Collected data entries
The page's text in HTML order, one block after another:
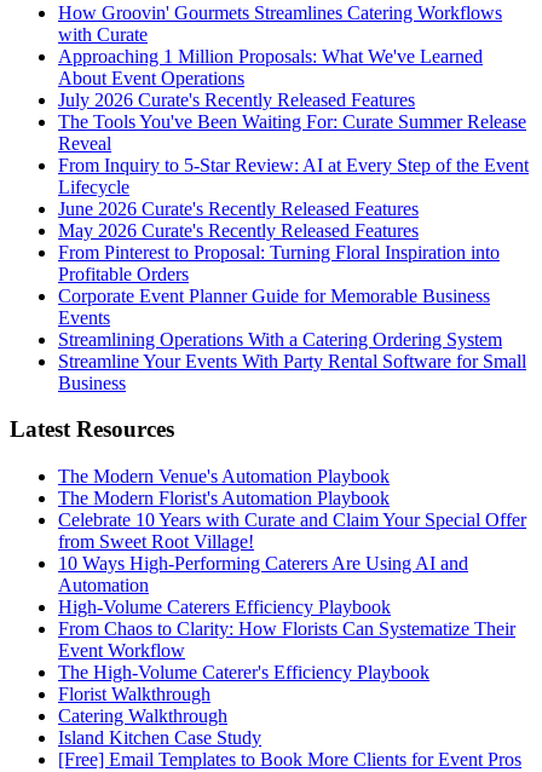
How Groovin' Gourmets Streamlines Catering Workflows
with Curate
Approaching 1 Million Proposals: What We've Learned
About Event Operations
July 2026 Curate's Recently Released Features
The Tools You've Been Waiting For: Curate Summer Release
Reveal
From Inquiry to 5-Star Review: AI at Every Step of the Event
Lifecycle
June 2026 Curate's Recently Released Features
May 2026 Curate's Recently Released Features
From Pinterest to Proposal: Turning Floral Inspiration into
Profitable Orders
Corporate Event Planner Guide for Memorable Business
Events
Streamlining Operations With a Catering Ordering System
Streamline Your Events With Party Rental Software for Small
Business
Latest Resources
The Modern Venue's Automation Playbook
The Modern Florist's Automation Playbook
Celebrate 10 Years with Curate and Claim Your Special Offer
from Sweet Root Village!
10 Ways High-Performing Caterers Are Using AI and
Automation
High-Volume Caterers Efficiency Playbook
From Chaos to Clarity: How Florists Can Systematize Their
Event Workflow
The High-Volume Caterer's Efficiency Playbook
Florist Walkthrough
Catering Walkthrough
Island Kitchen Case Study
[Free] Email Templates to Book More Clients for Event Pros
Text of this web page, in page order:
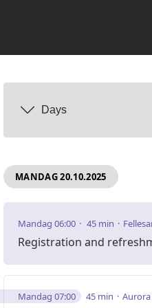
Days
MANDAG 20.10.2025
Mandag 06:00 45 min
Registration and
Mandag 07:00 45 min Aurora
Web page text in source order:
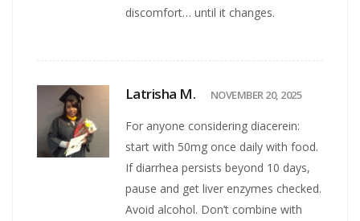
discomfort… until it changes.
Latrisha M. NOVEMBER 20, 2025
For anyone considering diacerein:
start with 50mg once daily with food.
If diarrhea persists beyond 10 days,
pause and get liver enzymes checked.
Avoid alcohol. Don’t combine with
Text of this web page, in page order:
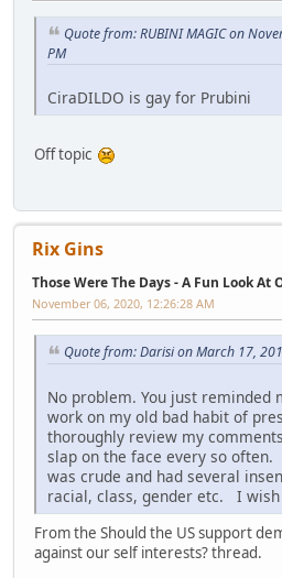
Quote from: RUBINI MAGIC on
PM
CiraDILDO is gay for Prubini
Off topic
Rix Gins
Those Were The Days - A Fun Look At
November 06, 2020, 12:26:28 AM
Quote from: Darisi on March 17,
No problem. You just reminded
work on my old bad habit of
thoroughly review my
slap on the face every so
was crude and had several
racial, class, gender etc. I
From the Should the US support
against our self interests? thread.
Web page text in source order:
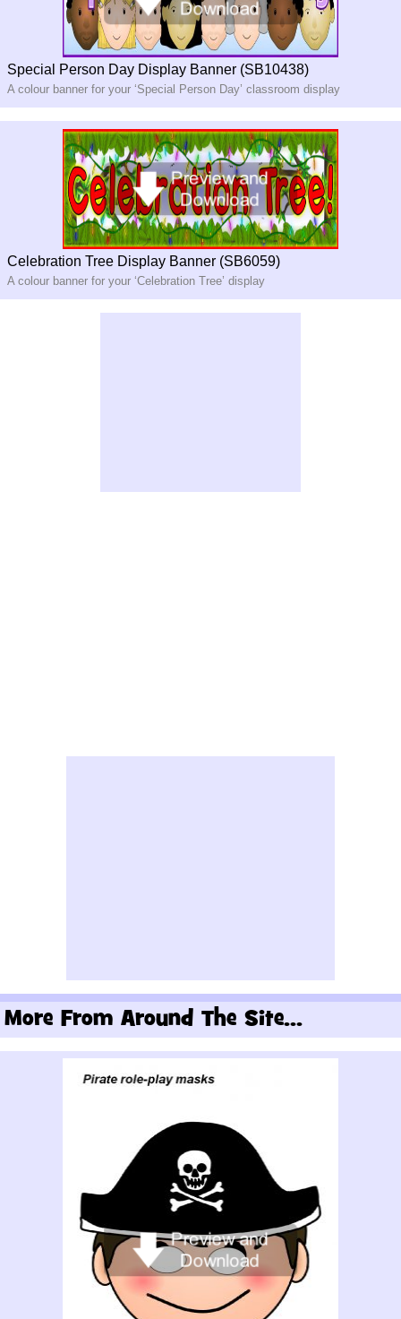
Special Person Day Display Banner (SB10438)
A colour banner for your ‘Special Person Day’ classroom display
Celebration Tree Display Banner (SB6059)
A colour banner for your ‘Celebration Tree’ display
More From Around The Site...
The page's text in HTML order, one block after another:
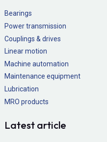
Bearings
Power transmission
Couplings & drives
Linear motion
Machine automation
Maintenance equipment
Lubrication
MRO products
Latest article
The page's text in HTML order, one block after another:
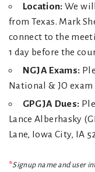
Location: We
from Texas. Mark
connect to the
1 day before the
NGJA Exams:
National & JO
GPGJA Dues:
Lance Alberhasky
Lane, Iowa City, IA
*Signup name and user

[Instructions for the task]:
Above are the entries; copy out every line among them that contains the word "Caterers".

[Problem solution]:
10 Ways High-Performing Caterers Are Using AI and
High-Volume Caterers Efficiency Playbook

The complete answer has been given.